Dataset entries:
****************************************

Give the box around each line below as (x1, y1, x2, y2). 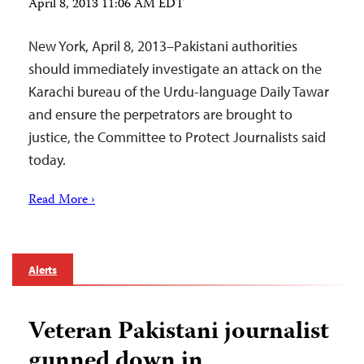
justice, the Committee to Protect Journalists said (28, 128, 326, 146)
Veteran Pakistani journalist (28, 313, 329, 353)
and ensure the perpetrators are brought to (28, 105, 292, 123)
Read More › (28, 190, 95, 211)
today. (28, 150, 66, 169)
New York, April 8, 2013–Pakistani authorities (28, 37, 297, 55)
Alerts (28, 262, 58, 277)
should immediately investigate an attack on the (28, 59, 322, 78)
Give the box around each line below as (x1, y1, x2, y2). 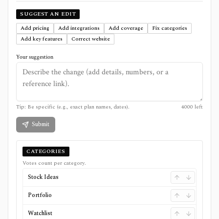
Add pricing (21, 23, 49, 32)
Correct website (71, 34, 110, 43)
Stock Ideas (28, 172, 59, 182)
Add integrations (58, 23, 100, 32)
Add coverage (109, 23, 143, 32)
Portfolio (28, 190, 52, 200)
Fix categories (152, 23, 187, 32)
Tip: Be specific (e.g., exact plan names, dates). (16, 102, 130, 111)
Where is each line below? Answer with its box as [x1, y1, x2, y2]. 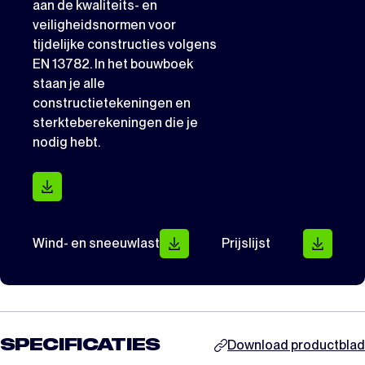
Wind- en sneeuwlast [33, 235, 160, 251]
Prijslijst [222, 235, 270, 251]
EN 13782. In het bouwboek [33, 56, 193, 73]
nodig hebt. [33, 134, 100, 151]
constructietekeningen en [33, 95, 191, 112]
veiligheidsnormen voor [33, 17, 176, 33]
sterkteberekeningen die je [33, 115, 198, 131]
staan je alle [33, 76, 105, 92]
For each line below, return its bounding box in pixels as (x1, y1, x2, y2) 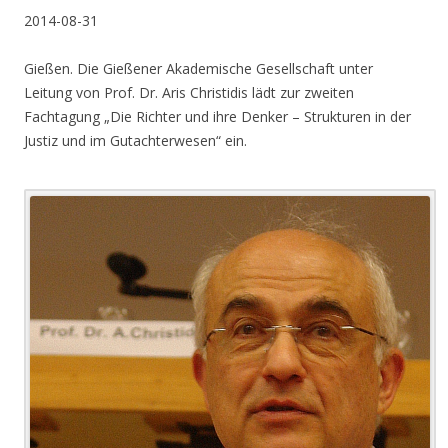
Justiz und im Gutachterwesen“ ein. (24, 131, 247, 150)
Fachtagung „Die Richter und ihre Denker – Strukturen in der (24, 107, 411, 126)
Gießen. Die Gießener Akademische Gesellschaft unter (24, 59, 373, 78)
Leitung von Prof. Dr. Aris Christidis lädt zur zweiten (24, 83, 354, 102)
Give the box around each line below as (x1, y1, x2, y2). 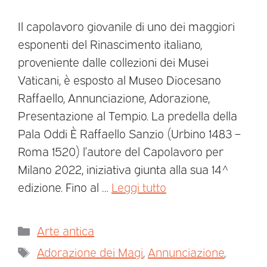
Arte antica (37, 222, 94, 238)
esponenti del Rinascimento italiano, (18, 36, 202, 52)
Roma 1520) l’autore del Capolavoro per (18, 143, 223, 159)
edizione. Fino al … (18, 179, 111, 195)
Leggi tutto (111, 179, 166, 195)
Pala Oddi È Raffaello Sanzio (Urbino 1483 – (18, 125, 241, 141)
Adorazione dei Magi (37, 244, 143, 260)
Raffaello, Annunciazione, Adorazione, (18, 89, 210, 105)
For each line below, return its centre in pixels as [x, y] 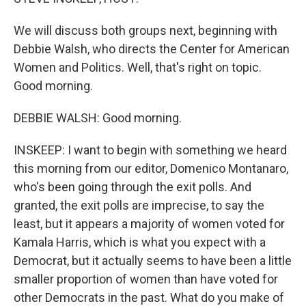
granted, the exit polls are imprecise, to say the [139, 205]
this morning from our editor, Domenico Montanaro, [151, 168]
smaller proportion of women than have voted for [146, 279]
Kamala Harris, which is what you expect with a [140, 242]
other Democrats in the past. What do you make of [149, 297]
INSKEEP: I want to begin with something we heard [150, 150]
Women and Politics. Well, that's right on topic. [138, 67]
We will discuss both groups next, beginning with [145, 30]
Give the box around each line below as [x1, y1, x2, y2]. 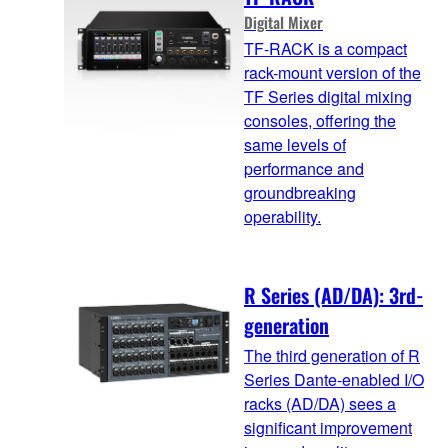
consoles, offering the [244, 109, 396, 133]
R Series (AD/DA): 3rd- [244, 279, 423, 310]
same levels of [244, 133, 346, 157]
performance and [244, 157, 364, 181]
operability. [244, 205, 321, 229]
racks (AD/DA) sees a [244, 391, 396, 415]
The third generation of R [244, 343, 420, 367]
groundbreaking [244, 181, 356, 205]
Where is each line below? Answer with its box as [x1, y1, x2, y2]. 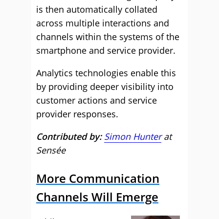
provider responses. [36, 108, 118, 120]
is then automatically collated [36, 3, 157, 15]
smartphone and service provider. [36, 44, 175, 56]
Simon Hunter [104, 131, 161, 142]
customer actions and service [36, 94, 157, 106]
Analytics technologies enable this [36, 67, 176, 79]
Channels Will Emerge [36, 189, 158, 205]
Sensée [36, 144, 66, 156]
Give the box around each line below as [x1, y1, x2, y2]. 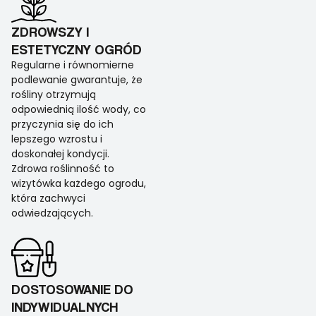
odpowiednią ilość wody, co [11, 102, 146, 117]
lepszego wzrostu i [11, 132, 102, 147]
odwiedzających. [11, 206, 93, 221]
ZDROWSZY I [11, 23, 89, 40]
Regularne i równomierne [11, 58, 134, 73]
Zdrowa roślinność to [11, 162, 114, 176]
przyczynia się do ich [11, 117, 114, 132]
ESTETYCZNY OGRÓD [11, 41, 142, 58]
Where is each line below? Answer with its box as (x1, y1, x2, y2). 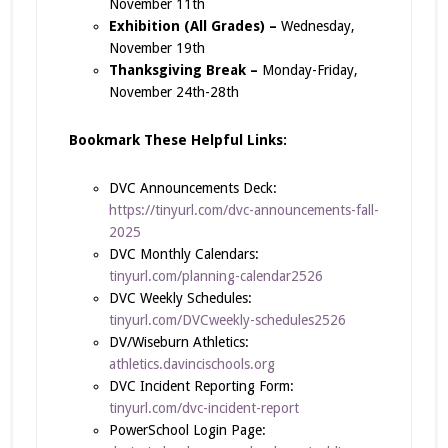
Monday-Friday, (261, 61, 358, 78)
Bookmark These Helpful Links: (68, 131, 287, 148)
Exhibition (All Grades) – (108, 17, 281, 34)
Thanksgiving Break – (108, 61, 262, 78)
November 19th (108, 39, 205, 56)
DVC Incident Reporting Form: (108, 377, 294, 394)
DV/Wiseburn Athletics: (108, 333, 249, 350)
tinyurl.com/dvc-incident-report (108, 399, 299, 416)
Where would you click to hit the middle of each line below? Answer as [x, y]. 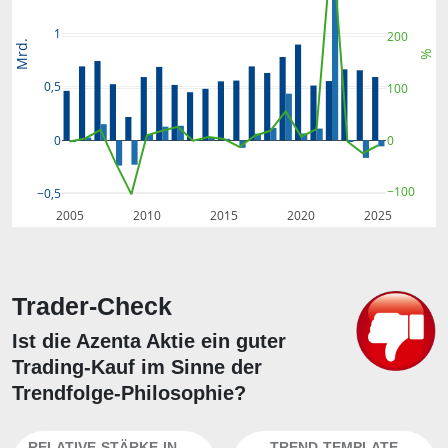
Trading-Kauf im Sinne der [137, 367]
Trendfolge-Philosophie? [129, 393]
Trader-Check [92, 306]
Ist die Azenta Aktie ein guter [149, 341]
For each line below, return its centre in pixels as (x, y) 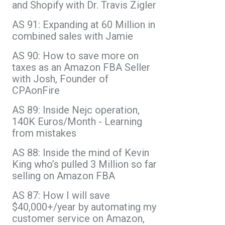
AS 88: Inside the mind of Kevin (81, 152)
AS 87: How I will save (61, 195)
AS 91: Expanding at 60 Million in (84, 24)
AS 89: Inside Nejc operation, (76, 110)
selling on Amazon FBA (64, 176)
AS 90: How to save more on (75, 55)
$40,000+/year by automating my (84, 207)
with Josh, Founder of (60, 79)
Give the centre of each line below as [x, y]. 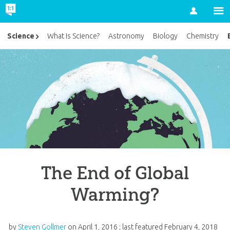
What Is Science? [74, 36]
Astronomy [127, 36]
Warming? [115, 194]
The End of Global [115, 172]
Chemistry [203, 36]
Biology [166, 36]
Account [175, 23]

****************************************

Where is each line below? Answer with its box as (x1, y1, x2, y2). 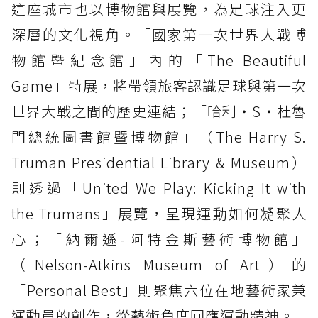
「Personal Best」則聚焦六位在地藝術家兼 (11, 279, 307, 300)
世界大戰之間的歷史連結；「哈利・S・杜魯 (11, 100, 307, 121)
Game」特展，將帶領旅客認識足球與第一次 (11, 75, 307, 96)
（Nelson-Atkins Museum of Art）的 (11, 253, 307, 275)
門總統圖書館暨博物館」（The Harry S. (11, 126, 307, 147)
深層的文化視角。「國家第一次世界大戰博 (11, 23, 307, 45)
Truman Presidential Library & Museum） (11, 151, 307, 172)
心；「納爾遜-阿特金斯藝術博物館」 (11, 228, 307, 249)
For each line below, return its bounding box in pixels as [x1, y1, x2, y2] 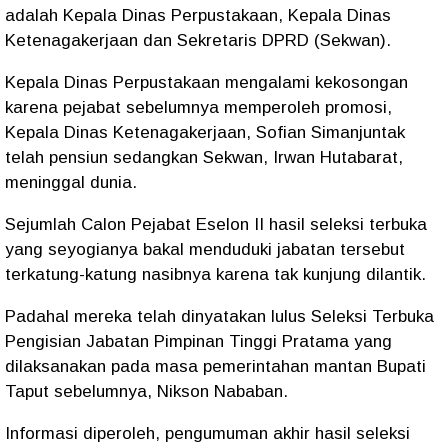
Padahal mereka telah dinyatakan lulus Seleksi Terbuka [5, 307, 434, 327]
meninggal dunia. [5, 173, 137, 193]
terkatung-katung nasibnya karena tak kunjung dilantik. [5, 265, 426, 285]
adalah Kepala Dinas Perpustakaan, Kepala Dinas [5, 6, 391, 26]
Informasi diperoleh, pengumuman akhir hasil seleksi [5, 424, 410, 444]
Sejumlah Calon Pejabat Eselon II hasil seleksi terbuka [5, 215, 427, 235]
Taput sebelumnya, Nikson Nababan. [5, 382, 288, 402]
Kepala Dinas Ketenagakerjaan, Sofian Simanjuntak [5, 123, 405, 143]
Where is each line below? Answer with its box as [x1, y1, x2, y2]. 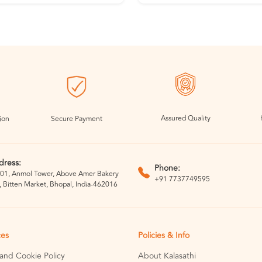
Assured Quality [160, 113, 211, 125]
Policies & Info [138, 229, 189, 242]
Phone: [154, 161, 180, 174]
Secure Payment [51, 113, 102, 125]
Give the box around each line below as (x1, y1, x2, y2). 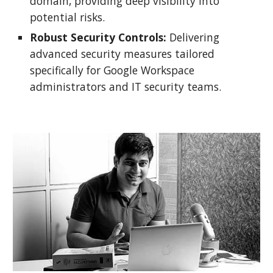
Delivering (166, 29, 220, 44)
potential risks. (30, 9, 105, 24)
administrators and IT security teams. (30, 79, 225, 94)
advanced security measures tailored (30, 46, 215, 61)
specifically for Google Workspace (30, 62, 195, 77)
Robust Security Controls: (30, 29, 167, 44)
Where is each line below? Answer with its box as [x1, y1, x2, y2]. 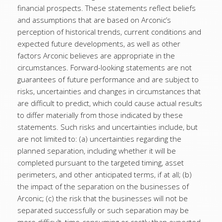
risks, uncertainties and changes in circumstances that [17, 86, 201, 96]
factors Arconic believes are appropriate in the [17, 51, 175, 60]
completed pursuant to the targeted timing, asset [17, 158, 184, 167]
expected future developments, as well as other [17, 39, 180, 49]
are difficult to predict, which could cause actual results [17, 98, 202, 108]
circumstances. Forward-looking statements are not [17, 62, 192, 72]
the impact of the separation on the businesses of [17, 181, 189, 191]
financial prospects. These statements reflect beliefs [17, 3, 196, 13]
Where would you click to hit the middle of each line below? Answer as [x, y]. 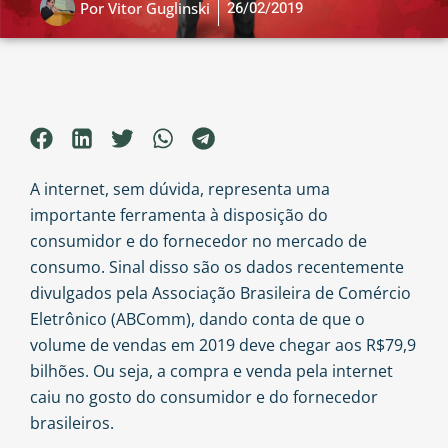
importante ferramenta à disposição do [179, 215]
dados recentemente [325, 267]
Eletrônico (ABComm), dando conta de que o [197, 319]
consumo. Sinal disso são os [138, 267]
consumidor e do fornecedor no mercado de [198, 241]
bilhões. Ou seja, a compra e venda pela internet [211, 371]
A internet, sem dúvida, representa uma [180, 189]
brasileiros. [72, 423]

****************************************

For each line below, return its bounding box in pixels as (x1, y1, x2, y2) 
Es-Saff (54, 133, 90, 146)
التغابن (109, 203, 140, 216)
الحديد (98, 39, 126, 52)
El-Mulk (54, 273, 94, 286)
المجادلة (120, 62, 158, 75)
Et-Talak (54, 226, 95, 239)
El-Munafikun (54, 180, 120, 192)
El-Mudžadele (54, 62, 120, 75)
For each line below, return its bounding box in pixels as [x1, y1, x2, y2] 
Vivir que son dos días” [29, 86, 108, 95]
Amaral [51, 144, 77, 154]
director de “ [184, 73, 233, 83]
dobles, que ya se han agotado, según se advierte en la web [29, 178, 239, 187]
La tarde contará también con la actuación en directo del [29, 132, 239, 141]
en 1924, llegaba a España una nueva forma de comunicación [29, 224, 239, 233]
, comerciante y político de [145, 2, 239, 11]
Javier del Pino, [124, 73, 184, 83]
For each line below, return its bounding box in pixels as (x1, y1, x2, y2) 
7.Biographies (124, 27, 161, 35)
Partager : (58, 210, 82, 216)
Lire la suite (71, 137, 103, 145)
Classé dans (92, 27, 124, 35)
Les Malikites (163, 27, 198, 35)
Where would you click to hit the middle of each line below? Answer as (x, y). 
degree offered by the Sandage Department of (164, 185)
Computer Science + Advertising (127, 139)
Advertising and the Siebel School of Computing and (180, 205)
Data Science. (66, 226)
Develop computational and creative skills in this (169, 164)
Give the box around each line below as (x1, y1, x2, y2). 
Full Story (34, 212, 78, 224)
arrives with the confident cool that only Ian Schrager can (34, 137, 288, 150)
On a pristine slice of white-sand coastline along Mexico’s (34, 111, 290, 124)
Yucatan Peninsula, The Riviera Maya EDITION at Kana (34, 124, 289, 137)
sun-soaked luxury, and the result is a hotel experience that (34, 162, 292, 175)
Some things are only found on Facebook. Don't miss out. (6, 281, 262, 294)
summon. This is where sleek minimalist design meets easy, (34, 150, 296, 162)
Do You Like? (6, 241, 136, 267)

****************************************

• YOUR OBJECTIVE
The lines to return are those with the string "Pakistani" in them; copy each from the entries above.

• SOLUTION
Veteran Pakistani journalist (28, 313, 329, 353)
New York, April 8, 2013–Pakistani authorities (28, 37, 297, 55)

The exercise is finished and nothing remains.